We call 2021 the year of nostalgia. It is not just a temporary trend. Brands such as Burger King have entirely redesigned their brand image to take it back to its beginnings. Tik Tok has experienced one of its most significant trends with “High School Musical.” Additionally, the return of the main characters of the iconic series “Friends” in a special that the HBO network premiered recently has catapulted the series again at the top of the list. The most awarded campaign in Spain in 2021 is based precisely on nostalgia by bringing back the flamenco artist Lola Flores.
Nostalgia in sports
We all need moments of comfort. We all need hope, and the world of sports is no exception, where it not only helps to remember historical moments and as a hallmark.

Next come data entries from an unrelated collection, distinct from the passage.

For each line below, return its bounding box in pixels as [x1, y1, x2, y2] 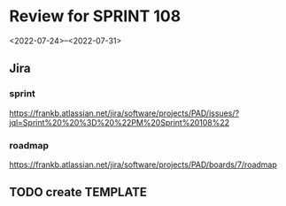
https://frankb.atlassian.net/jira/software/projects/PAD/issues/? [9, 108, 240, 118]
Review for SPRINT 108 [9, 6, 182, 27]
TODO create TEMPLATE [9, 185, 148, 200]
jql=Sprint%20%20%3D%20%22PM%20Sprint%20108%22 [9, 117, 230, 127]
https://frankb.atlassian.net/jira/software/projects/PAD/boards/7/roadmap [9, 159, 277, 170]

A study conducted at the last football World Cup, suggested that not only nostalgia for past sporting times plays an important role, but also the experience of similar events, such as past World Cups. This can be applied by extension to any sporting event such as league matches, European championships, Olympics…
Our experience in the past influences our behavior in the present. According to the previously mentioned study, from experience, we understand the environment, socialization, personal identity, and national identity in the case of a world cup, a European championship, or the Olympics. As for the nation, our identity reflects in our region and our team.
Sport is, above all, an experience stored in our memory. Sounds, emotions, images, and smells can be reactivated through advertising campaigns or thanks to technology.
Recently, the popular football video game FIFA in its 2021 version has brought Kiyan Price back to life; a player tragically murdered 15 years ago while trying to stop a fight. Coaches, players, friends, and family trained an AI concept and made the miracle possible.
The world of sports rests on the foundations of nostalgia. It is about legends that gave us unforgettable times. Legends such as Magic Johnson, Michael Jordan, Johan Cruyff, Pelé, or Maradona. Icons such as Nadia Comaneci, Gervasio Deferr, or Miguel Induráin; the feeling of belonging to something bigger, give us identity beyond a few colors or a shield, it is so strong that it is beyond rivalry between fans. Nostalgia connects us.
It is in the essence of sports to constantly surpass yourself, break records, pulverize marks. The new generations are re-writing how we understand sports. However, we still need icons and memories to be placed on an altar that is constantly renewed generationally, but responds to the same emotional essence for thousands of years.